Distributed and Partitioned DB Tutorials

Today's release of PyrrhoDB v5.0 comes with a full account of the distributed and partitioned tutorials described in August 2013 postings on this blog.

Those postings have been updated slightly to match the new version. The main difference is that reconfiguration and repartition of databases are now transactioned. You can say begin transaction before you start either process and then no changes are made to disks on any of the servers involved until the transaction is committed. Recall that Pyrrho is very fussy about transaction isolation, so that while a transaction is ongoing the connection that started the transaction is the only participant that can examine the progress being made.

The advantage of doing this is more than theoretical. Defining a partition includes specifying a set of conditions for including records in the new partition, and autocommits during this process would not be helpful.

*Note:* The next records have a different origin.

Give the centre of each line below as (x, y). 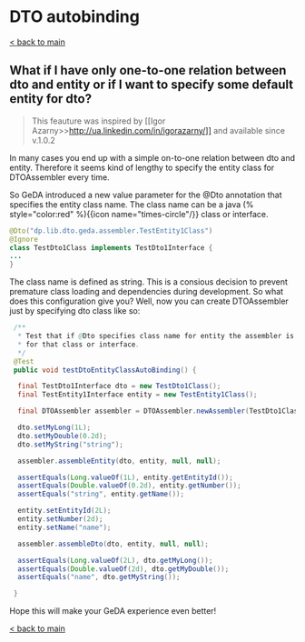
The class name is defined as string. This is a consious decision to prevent (149, 282)
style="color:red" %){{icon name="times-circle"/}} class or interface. (139, 214)
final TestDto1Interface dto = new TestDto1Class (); (119, 386)
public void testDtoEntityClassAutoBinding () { (105, 370)
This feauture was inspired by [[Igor (98, 121)
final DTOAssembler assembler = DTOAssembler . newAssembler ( (133, 411)
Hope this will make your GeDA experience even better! (113, 611)
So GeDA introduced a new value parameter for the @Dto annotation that (146, 195)
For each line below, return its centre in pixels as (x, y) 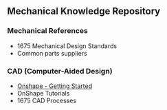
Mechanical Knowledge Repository (84, 11)
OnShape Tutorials (43, 93)
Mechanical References (47, 31)
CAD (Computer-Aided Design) (60, 71)
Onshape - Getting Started (55, 86)
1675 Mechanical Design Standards (67, 46)
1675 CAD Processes (47, 100)
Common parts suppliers (52, 53)
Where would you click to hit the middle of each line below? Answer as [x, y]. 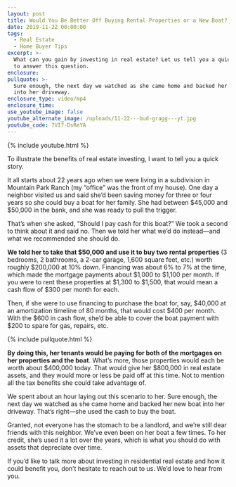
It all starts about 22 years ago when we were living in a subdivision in [109, 179]
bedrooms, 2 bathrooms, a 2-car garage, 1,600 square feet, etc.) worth [110, 259]
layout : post [26, 14]
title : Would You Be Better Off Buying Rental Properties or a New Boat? [118, 20]
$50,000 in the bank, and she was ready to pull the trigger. [92, 210]
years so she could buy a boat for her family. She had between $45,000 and [118, 202]
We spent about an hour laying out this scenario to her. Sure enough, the [112, 396]
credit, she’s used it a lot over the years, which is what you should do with [114, 440]
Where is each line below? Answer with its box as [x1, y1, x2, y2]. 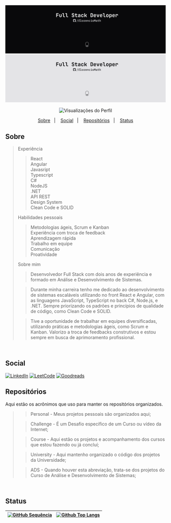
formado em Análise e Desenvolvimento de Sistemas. [30, 277, 142, 283]
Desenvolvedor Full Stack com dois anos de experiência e [30, 271, 152, 277]
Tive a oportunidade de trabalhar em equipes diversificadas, [30, 318, 157, 324]
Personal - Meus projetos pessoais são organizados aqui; [30, 411, 151, 417]
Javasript [30, 167, 50, 173]
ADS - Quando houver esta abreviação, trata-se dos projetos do [30, 467, 165, 473]
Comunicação [30, 246, 60, 252]
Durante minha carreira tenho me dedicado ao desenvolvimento [30, 287, 164, 293]
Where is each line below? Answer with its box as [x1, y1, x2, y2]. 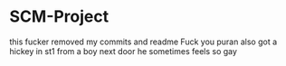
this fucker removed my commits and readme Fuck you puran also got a [9, 36, 278, 47]
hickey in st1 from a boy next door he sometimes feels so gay [9, 45, 238, 56]
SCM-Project [9, 6, 110, 27]
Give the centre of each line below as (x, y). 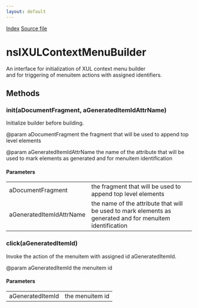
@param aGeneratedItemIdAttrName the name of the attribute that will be (95, 152)
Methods (23, 93)
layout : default (26, 12)
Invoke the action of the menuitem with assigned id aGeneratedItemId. (91, 256)
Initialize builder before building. (45, 123)
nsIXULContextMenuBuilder (76, 52)
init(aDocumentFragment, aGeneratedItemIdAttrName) (86, 110)
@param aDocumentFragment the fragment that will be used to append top (98, 135)
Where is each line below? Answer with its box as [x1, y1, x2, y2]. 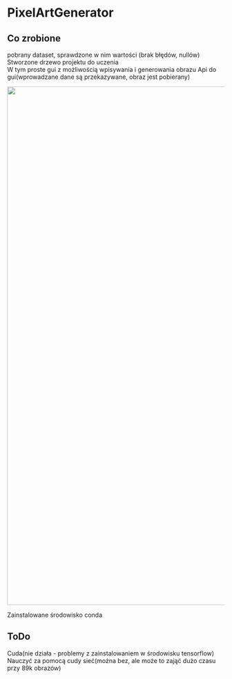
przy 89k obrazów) [7, 664, 61, 672]
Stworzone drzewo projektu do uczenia [7, 58, 119, 66]
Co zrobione [7, 32, 61, 44]
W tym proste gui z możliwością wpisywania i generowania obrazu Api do [7, 66, 217, 73]
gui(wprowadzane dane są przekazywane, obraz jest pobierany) [7, 73, 191, 81]
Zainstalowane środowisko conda [7, 611, 103, 619]
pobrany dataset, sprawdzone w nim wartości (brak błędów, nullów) [7, 50, 200, 59]
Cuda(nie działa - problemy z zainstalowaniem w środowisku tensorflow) [7, 649, 215, 658]
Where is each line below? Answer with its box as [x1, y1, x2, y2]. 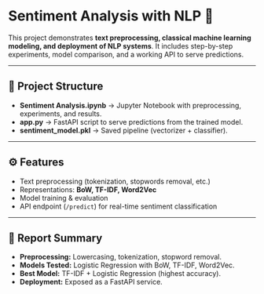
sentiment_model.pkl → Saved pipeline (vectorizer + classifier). [19, 125, 228, 135]
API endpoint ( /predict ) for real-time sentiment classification [19, 201, 218, 211]
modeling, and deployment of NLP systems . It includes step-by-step [8, 41, 233, 50]
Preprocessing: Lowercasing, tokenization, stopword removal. [19, 252, 222, 262]
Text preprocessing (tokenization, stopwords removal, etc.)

The new version comes with a much more robust 3-phase distributed transaction protocol than was provided in previous versions, and there are slight differences.

For the purpose of explaining the internal operation of Pyrrho for distributed and partitioned data, a tutorial mode -T has been implemented that exposes all of the server-server protocols and commit steps. Sections have been added to the tutorials to explain some of what is going on. The Pyrrho manual and the SourceIntro document in the open source distribution have been updated with full details. I am happy to explain the internals to anyone who is interested and plan to add more comments to the source code.

Future developments for Pyrrho will develop these facilities a little further, offering behaviour closer to scatter-gather (Hadoop). In connection with a related project at UWS, I am also planning to provide internal support for a BSON data type. As usual, what distinguished Pyrrho from other database initiatives is that all databases are consistent and relational, support full SQL and optimistic concurrency.